_DATA SHOWN_.
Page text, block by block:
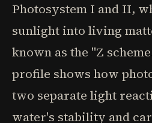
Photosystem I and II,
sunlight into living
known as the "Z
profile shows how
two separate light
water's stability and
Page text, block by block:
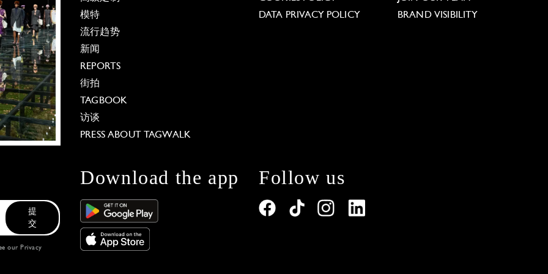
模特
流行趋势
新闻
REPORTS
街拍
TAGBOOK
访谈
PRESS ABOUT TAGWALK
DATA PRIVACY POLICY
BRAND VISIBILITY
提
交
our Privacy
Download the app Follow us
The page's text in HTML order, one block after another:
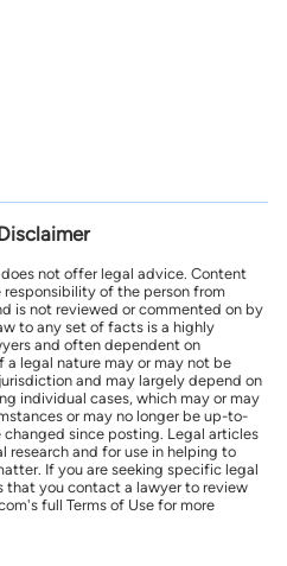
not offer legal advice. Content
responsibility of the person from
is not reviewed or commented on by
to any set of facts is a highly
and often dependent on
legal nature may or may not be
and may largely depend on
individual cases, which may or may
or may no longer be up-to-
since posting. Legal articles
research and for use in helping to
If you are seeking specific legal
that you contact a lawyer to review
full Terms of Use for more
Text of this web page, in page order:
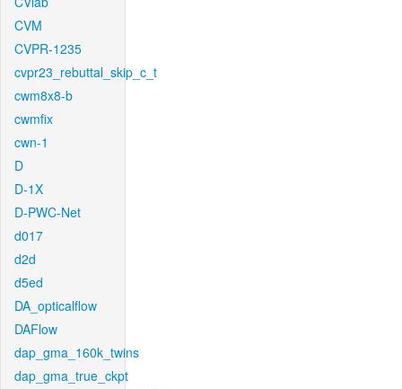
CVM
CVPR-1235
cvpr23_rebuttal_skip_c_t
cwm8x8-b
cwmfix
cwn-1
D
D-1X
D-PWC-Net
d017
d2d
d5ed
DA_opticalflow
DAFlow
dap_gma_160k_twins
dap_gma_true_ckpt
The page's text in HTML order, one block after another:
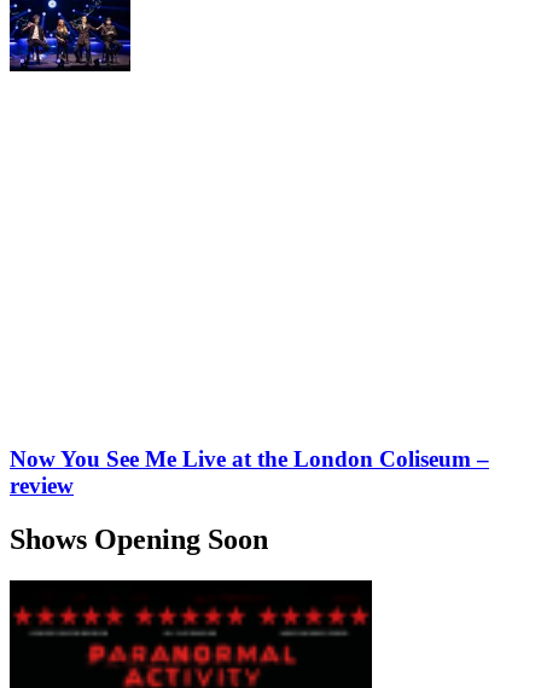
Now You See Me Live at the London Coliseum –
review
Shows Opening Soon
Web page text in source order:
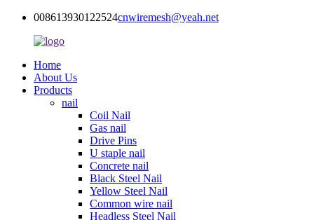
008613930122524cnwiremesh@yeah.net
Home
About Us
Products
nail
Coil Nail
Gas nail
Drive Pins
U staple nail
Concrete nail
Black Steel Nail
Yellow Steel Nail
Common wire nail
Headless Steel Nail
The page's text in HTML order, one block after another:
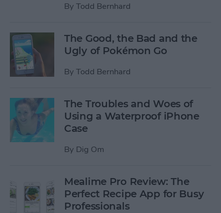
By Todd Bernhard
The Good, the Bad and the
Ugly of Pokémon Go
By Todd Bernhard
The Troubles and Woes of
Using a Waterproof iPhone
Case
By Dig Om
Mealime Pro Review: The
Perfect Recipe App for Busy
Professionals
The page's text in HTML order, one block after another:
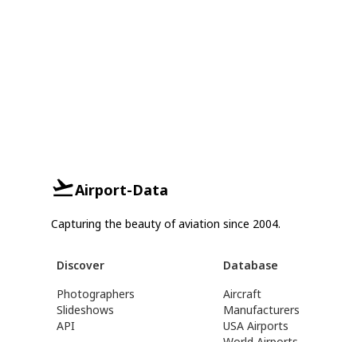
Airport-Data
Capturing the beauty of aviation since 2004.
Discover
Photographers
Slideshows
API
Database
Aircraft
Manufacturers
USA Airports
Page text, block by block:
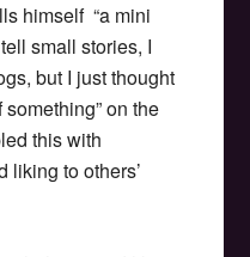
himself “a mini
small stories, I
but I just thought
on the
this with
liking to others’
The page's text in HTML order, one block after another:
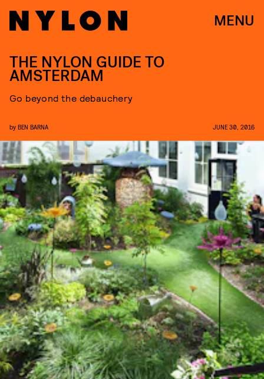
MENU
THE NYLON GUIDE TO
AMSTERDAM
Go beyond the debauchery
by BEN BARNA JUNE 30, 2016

_DESCRIPTION OF THE TASK_. Copy the records above exactly, omitting every picture.

_TASK ANSWER_.
Page text, block by block:
Photosystem I and II,
sunlight into living
known as the "Z
profile shows how
two separate light
water's stability and
Page text, block by block:
模特
流行趋势
新闻
REPORTS
街拍
TAGBOOK
访谈
PRESS ABOUT TAGWALK
DATA PRIVACY POLICY
BRAND VISIBILITY
提
交
our Privacy
Download the app Follow us
The page's text in HTML order, one block after another:
not offer legal advice. Content
responsibility of the person from
is not reviewed or commented on by
to any set of facts is a highly
and often dependent on
legal nature may or may not be
and may largely depend on
individual cases, which may or may
or may no longer be up-to-
since posting. Legal articles
research and for use in helping to
If you are seeking specific legal
that you contact a lawyer to review
full Terms of Use for more
Text of this web page, in page order:
CVM
CVPR-1235
cvpr23_rebuttal_skip_c_t
cwm8x8-b
cwmfix
cwn-1
D
D-1X
D-PWC-Net
d017
d2d
d5ed
DA_opticalflow
DAFlow
dap_gma_160k_twins
dap_gma_true_ckpt
The page's text in HTML order, one block after another:
Now You See Me Live at the London Coliseum –
review
Shows Opening Soon
Web page text in source order:
008613930122524cnwiremesh@yeah.net
Home
About Us
Products
nail
Coil Nail
Gas nail
Drive Pins
U staple nail
Concrete nail
Black Steel Nail
Yellow Steel Nail
Common wire nail
Headless Steel Nail
The page's text in HTML order, one block after another:
By Todd Bernhard
The Good, the Bad and the
Ugly of Pokémon Go
By Todd Bernhard
The Troubles and Woes of
Using a Waterproof iPhone
Case
By Dig Om
Mealime Pro Review: The
Perfect Recipe App for Busy
Professionals
The page's text in HTML order, one block after another:
Airport-Data
Capturing the beauty of aviation since 2004.
Discover
Photographers
Slideshows
API
Database
Aircraft
Manufacturers
USA Airports
Page text, block by block:
himself “a mini
small stories, I
but I just thought
on the
this with
liking to others’
The page's text in HTML order, one block after another:
MENU
THE NYLON GUIDE TO
AMSTERDAM
Go beyond the debauchery
by BEN BARNA JUNE 30, 2016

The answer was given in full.